Mechanism of nanoparticle formation in self-assembled colloidal templates: population balance model and Monte Carlo simulation

Modeling the nanoparticle formation mechanism in water-in-oil microemulsion, a self-assembled colloidal template, has been addressed in this paper by two formalisms: the deterministic population balance equation (PBE) model and stochastic Monte Carlo (MC) simulation. These are based on time-scale analysis of elementary events consisting of reactant mass transport, solid solubilization, reaction, coalescence-exchange of drops, and finally nucleation and growth of nanoparticles. For the first time in such a PBE model, realistic binomial redistribution of molecules in the daughter drops (after coalescence-exchange of two drops) has been explicitly implemented. This has resulted in a very general model, applicable to processes with arbitrary relative rates of coalescence-exchange and nucleation. Both the deterministic and stochastic routes could account for the inherent randomness in the elementary events and successfully explained temporal evolution of mean and variance of nanoparticle size distribution.
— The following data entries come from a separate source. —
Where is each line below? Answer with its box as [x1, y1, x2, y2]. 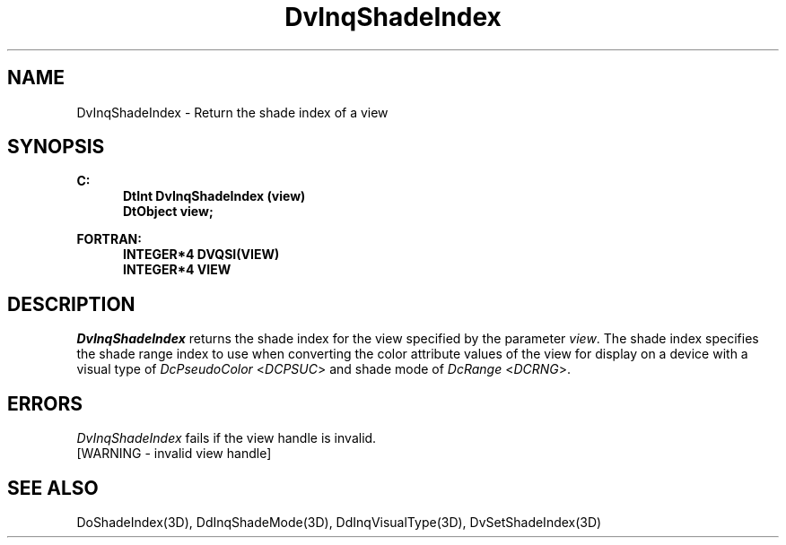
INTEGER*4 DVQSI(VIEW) [123, 247, 280, 263]
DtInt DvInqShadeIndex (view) [123, 188, 306, 204]
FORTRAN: [76, 231, 142, 247]
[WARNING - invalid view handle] [76, 446, 272, 462]
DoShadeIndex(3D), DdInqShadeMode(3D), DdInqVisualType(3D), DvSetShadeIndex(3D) [76, 514, 602, 530]
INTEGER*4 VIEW [123, 262, 231, 278]
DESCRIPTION [7, 292, 135, 316]
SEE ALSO [7, 476, 99, 499]
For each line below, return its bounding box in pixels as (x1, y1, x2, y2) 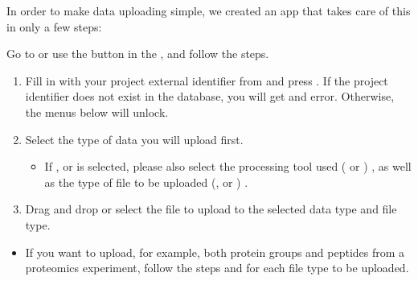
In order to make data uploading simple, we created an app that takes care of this (6, 2, 411, 19)
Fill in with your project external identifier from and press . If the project (25, 72, 388, 89)
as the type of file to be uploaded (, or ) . (44, 173, 248, 190)
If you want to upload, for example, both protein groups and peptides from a (25, 243, 405, 260)
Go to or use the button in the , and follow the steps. (6, 45, 269, 62)
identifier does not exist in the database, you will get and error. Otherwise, (25, 88, 395, 105)
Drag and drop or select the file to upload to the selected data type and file (25, 200, 397, 217)
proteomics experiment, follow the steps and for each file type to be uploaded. (25, 259, 409, 276)
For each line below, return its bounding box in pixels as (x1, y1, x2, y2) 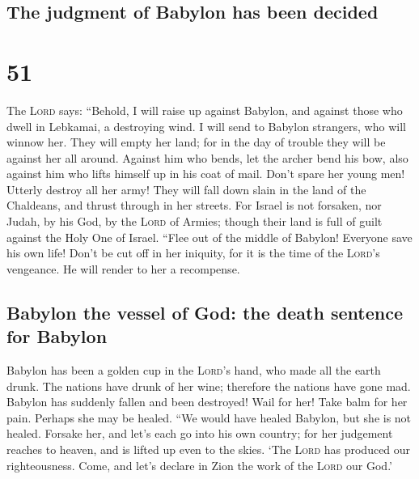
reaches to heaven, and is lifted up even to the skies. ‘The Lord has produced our (6, 441, 411, 457)
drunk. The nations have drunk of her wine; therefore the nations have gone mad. (6, 377, 411, 394)
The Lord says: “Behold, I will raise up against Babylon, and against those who (6, 101, 403, 118)
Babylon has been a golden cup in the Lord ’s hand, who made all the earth (6, 362, 381, 379)
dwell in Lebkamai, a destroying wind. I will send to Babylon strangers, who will (6, 117, 406, 134)
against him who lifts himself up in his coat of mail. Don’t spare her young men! (6, 165, 405, 182)
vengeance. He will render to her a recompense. (6, 260, 240, 277)
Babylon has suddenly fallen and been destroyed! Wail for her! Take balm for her (6, 393, 408, 410)
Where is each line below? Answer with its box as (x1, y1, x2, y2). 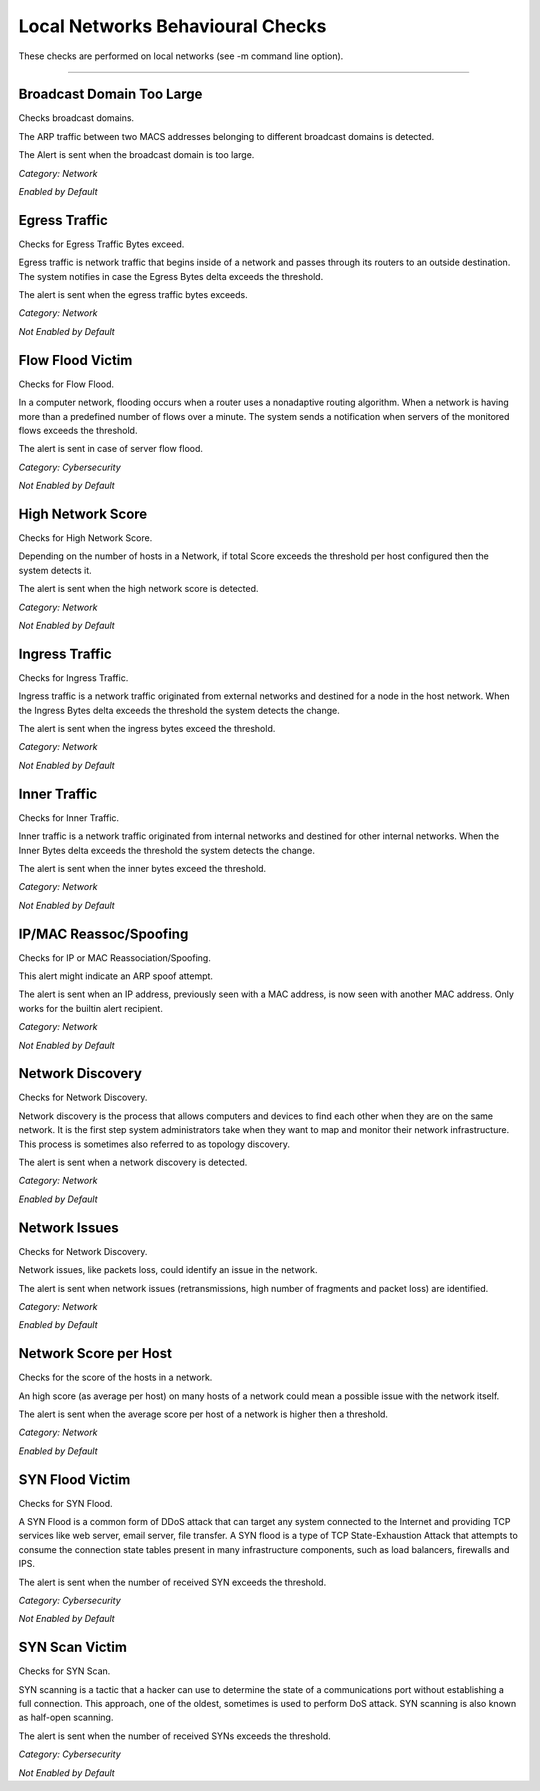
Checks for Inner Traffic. (18, 811, 120, 824)
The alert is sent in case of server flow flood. (18, 443, 204, 455)
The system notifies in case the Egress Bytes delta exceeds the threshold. (18, 270, 324, 282)
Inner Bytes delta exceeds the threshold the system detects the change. (18, 844, 315, 856)
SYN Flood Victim (18, 1471, 131, 1488)
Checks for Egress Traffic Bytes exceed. (18, 238, 185, 250)
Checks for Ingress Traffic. (18, 671, 129, 684)
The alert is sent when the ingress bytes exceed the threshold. (18, 723, 276, 735)
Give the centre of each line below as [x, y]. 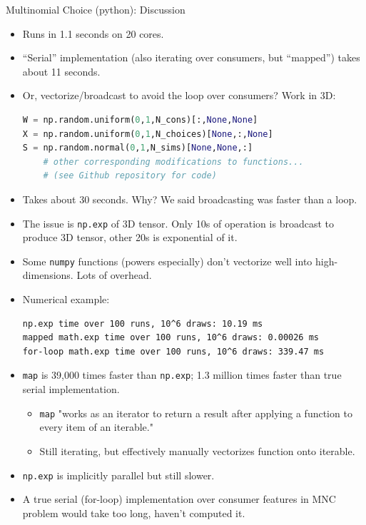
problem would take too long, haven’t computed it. [134, 513]
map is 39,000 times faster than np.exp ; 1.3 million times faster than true [182, 375]
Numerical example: [66, 299]
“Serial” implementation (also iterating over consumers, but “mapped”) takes [191, 57]
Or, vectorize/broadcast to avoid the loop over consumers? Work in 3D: [179, 95]
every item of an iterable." [96, 427]
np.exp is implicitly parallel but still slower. [118, 475]
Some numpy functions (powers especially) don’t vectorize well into [167, 261]
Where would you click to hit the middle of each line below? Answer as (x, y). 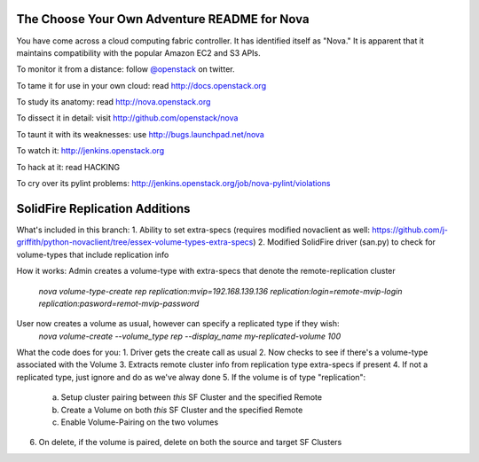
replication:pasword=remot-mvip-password (119, 303)
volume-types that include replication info (93, 254)
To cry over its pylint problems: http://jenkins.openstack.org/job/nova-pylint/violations (173, 184)
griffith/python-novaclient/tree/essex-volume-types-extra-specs (135, 242)
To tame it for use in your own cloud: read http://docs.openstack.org (141, 85)
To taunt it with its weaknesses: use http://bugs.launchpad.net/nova (141, 134)
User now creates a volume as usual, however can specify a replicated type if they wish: (178, 324)
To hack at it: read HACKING (68, 167)
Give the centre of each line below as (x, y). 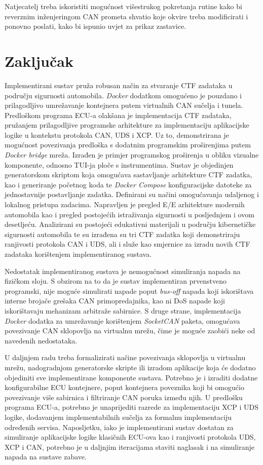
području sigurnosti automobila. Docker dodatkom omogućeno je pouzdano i (123, 95)
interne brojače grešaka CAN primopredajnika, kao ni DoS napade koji (115, 301)
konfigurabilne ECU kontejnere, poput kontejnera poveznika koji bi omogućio (124, 387)
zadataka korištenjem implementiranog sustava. (78, 254)
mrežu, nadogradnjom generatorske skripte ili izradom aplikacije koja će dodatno (130, 367)
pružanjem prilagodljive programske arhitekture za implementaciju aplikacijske (127, 125)
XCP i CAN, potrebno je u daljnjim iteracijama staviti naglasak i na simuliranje (129, 447)
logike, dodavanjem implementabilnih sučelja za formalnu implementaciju (118, 417)
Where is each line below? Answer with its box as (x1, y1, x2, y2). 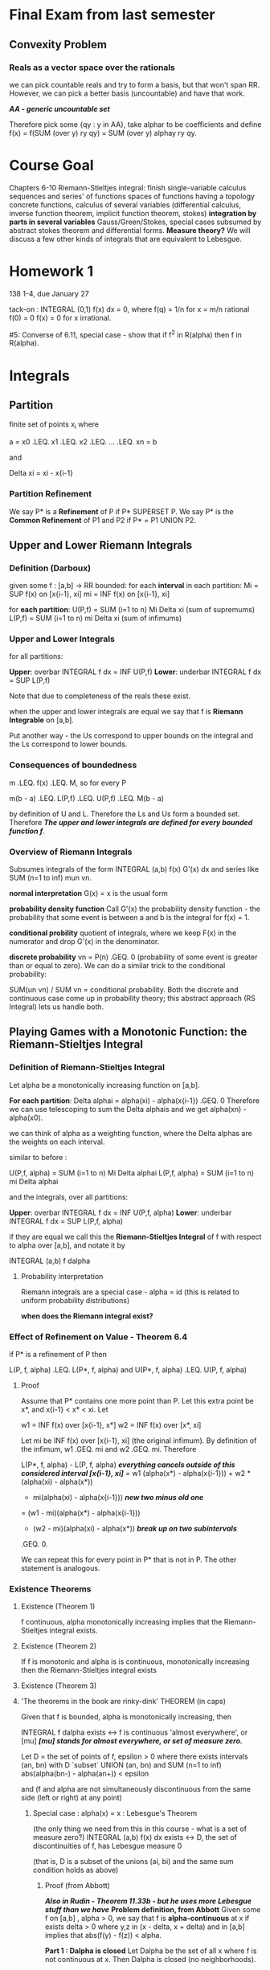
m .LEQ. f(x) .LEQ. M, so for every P (9, 778, 127, 787)
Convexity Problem (9, 38, 108, 51)
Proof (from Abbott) (44, 1881, 111, 1890)
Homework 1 (9, 263, 94, 280)
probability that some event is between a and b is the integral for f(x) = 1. (9, 913, 250, 922)
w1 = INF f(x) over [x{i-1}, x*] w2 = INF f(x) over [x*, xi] (20, 1420, 202, 1430)
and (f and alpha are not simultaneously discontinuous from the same (20, 1784, 252, 1794)
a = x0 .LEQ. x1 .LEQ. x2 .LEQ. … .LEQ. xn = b (9, 437, 157, 447)
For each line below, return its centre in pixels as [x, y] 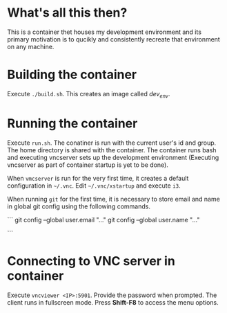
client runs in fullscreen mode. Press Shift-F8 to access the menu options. [113, 302]
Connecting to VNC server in [91, 261]
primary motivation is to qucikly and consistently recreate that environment [114, 39]
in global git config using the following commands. [79, 206]
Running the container [72, 123]
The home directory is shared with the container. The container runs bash [112, 150]
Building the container [72, 75]
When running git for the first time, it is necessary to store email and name [114, 199]
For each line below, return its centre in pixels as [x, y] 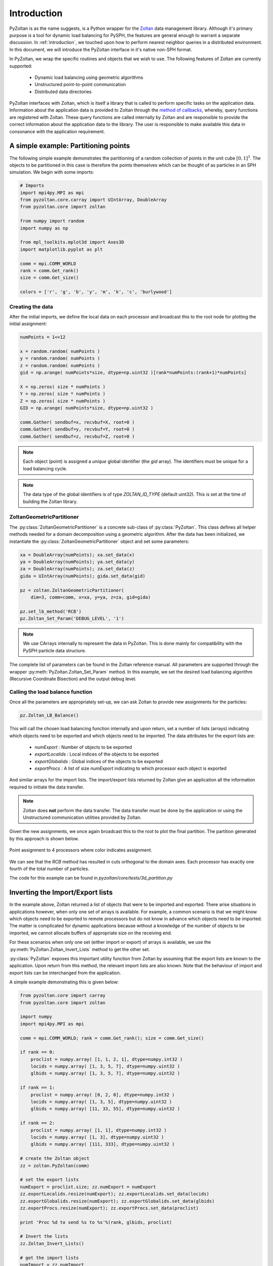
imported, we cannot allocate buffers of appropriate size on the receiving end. [91, 933]
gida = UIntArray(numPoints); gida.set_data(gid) [83, 576]
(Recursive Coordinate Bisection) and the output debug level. [73, 679]
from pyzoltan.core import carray [63, 996]
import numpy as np [44, 228]
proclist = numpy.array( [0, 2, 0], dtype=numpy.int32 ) [103, 1095]
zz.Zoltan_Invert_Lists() [52, 1243]
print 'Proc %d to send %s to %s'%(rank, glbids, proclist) [96, 1222]
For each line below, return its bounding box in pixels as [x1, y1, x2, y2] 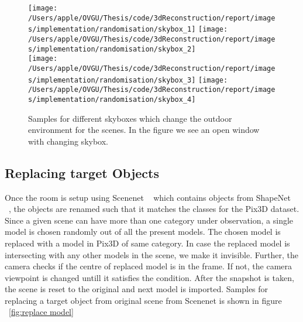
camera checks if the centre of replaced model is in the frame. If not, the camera [5, 260, 292, 272]
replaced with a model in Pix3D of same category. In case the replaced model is [5, 237, 290, 249]
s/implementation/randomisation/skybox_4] [28, 95, 196, 104]
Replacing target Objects [5, 163, 159, 181]
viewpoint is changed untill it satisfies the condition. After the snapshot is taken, [5, 271, 294, 283]
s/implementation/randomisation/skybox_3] [28, 76, 196, 84]
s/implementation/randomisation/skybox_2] [28, 44, 196, 53]
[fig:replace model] [9, 306, 74, 318]
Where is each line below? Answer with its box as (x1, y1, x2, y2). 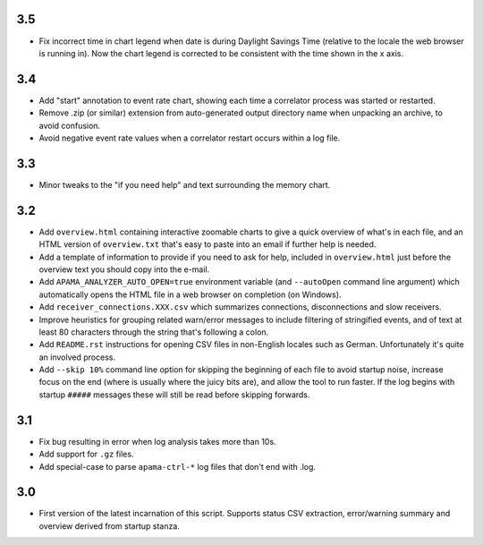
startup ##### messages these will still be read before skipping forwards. (38, 389, 310, 400)
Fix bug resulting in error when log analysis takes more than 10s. (38, 436, 276, 447)
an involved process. (38, 352, 116, 362)
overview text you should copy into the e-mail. (38, 264, 210, 275)
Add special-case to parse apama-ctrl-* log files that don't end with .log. (38, 461, 317, 472)
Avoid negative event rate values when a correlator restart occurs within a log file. (38, 132, 341, 143)
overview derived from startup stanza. (38, 520, 181, 532)
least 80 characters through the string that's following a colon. (38, 327, 269, 337)
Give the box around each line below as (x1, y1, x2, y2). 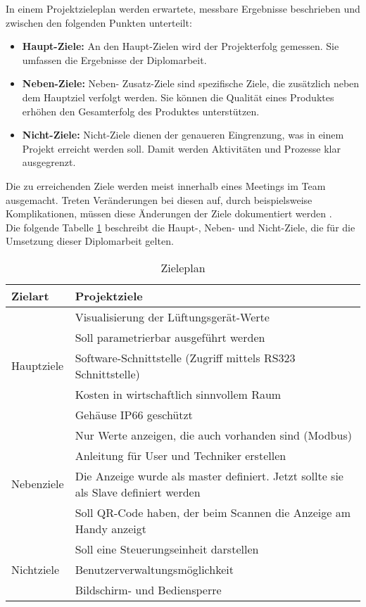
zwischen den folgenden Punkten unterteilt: (6, 15, 192, 30)
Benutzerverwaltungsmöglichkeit (75, 561, 234, 577)
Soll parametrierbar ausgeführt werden (75, 328, 265, 345)
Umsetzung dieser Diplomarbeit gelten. (6, 234, 174, 248)
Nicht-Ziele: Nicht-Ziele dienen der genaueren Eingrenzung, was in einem (22, 127, 344, 142)
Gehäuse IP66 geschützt (75, 406, 193, 423)
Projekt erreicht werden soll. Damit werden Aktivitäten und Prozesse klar (22, 141, 341, 155)
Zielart (11, 287, 49, 304)

This has been illustrated by comparison with different yet broadly similar experiments, operating either under coalescence (lime carbonation to make CaCO(3) nanoparticles) or nucleation (hydride hydrolysis to make Ca(OH)(2) nanoparticles) dominant regimes. Our calculations are robust in being able to predict for very diverse process operation times: up to 26 min and 5 h for carbonation and hydrolysis experiments, respectively. Model predictions show that an increase in the external reactant addition rate to microemulsion solution is beneficial under certain general conditions, increasing the nanoparticle production rate significantly without any undesirable and perceptible change in particle size.